A Better Workflow for Iterating on AI Prompts
Prompt Content
Usage Guide
Most people improve prompts by guessing: add more detail, change the role, ask for a better answer, try again. That can work, but it is inefficient.
A better workflow is to diagnose why the output failed, then change the smallest part of the prompt that addresses that failure.
Step 1: Name the Failure
After a bad answer, classify the problem:
- Missing context
- Wrong audience
- Wrong format
- Too generic
- Too long
- Too confident
- Missing tradeoffs
- Unsupported claims
- Weak examples
- Unsafe recommendation
Do not rewrite the whole prompt until you know the failure.
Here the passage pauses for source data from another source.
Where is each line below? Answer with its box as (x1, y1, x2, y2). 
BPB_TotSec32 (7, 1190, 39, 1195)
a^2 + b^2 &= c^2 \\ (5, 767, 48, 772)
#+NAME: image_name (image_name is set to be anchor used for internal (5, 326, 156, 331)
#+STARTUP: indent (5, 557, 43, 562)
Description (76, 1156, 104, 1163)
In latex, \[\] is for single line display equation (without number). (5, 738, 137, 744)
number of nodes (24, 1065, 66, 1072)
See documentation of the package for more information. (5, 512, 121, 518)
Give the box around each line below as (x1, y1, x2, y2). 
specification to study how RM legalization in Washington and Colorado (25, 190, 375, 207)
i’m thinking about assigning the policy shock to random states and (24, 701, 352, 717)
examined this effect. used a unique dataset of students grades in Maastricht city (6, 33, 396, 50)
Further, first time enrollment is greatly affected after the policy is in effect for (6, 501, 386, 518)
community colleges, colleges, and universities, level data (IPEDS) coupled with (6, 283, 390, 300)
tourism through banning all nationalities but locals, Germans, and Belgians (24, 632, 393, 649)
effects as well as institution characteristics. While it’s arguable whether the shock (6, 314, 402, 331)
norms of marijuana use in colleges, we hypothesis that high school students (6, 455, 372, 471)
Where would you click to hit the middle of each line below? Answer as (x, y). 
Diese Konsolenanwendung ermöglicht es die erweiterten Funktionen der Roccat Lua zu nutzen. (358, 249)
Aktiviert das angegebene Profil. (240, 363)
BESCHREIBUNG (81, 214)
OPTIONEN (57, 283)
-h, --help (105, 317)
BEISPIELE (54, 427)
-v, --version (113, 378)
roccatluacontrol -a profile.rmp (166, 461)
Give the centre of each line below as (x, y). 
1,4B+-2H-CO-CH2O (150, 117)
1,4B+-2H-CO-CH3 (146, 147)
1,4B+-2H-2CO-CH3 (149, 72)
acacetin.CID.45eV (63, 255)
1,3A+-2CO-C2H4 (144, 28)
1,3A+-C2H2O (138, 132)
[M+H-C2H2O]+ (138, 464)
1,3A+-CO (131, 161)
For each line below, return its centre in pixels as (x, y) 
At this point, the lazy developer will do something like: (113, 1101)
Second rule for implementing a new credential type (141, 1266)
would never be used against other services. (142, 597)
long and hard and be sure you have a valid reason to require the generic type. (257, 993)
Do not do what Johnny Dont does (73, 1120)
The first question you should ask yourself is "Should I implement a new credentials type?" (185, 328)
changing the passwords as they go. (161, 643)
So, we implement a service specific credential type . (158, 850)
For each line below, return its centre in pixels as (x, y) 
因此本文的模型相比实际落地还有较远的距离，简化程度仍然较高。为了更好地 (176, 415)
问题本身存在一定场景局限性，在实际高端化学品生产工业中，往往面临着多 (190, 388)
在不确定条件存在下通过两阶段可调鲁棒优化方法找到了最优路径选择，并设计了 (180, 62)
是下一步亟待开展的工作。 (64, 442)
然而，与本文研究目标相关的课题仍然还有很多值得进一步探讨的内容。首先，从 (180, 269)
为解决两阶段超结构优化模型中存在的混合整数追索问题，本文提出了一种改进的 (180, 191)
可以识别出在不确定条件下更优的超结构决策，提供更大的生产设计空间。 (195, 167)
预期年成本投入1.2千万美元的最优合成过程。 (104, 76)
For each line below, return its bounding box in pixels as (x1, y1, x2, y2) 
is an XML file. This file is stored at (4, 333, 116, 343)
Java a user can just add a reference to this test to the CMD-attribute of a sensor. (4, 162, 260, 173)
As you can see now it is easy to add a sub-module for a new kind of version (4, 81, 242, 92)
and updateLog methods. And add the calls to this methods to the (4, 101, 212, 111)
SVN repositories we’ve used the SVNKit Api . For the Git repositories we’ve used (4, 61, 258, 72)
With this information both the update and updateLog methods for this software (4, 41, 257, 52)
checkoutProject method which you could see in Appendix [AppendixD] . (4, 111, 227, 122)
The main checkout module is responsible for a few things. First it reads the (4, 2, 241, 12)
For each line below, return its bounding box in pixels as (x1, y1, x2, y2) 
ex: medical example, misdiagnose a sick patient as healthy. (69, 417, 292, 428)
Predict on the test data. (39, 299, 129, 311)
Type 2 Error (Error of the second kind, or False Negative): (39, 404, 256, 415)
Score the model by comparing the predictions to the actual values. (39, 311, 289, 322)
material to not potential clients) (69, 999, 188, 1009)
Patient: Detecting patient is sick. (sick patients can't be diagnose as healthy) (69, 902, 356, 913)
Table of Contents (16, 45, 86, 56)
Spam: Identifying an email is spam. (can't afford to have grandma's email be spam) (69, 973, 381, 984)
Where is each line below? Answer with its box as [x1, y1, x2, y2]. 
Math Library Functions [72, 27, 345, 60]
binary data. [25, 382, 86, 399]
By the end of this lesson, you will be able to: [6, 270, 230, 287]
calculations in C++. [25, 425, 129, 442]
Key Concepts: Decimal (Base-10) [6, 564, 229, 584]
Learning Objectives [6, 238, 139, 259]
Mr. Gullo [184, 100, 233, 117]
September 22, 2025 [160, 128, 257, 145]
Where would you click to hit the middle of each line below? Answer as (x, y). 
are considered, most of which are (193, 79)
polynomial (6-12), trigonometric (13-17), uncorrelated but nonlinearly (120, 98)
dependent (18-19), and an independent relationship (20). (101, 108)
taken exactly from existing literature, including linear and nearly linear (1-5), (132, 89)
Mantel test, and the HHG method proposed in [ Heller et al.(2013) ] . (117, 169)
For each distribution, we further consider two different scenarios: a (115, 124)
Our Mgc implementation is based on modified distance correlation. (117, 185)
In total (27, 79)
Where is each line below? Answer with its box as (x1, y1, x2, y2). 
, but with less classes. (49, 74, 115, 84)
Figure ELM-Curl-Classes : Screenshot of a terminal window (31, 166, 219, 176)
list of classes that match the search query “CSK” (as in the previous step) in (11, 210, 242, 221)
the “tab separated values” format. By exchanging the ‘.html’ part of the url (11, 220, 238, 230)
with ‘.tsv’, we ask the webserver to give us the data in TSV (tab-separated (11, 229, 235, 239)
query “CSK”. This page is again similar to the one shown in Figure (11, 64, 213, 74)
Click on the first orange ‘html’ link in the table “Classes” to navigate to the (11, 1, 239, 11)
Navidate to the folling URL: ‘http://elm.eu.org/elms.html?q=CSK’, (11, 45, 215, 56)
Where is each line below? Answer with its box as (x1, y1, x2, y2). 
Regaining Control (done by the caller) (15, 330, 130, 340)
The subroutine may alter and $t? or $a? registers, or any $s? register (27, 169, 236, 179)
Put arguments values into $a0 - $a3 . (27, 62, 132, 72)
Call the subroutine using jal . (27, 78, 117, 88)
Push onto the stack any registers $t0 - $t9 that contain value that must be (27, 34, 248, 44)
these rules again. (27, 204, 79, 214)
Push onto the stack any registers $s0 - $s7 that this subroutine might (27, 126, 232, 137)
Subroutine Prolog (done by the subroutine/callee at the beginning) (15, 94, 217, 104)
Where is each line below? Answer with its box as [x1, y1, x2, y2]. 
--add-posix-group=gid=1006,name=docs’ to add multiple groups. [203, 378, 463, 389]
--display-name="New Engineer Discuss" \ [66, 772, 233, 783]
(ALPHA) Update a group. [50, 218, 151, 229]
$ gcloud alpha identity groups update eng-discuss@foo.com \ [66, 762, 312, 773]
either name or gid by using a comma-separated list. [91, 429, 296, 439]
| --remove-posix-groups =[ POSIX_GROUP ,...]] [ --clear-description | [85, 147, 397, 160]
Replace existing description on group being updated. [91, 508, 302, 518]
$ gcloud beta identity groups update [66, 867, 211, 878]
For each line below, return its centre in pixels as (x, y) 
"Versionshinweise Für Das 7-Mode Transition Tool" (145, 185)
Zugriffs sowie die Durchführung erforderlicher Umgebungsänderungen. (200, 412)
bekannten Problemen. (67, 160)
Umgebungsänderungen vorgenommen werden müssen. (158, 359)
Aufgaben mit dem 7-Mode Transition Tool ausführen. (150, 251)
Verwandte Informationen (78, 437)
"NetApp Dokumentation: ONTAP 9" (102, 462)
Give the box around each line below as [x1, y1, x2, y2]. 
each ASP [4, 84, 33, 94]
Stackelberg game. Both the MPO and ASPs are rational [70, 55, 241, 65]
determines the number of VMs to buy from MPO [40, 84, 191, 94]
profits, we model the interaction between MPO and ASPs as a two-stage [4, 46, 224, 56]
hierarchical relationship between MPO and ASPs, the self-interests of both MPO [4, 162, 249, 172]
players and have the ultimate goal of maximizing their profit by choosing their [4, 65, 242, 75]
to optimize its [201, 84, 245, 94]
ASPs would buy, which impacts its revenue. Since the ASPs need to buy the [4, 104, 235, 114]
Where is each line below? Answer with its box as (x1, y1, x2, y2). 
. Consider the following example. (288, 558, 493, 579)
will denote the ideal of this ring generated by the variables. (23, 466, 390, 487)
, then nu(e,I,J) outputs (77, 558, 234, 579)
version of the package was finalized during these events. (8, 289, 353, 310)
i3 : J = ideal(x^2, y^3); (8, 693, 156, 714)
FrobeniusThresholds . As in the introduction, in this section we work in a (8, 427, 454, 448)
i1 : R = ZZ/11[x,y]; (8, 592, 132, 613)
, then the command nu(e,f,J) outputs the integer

Step 2: Add One Constraint
If the output is too broad, add a constraint:
Make this specific to solo consultants selling fixed-scope services.
If it is too long:
Keep the answer under 180 words and use three short sections.
If it is too risky:
Flag assumptions and avoid legal, medical, or financial advice.
Step 3: Add an Example
Examples clarify taste faster than instructions.
The output should feel like this example: [paste example].
It should not feel like this: [paste bad example].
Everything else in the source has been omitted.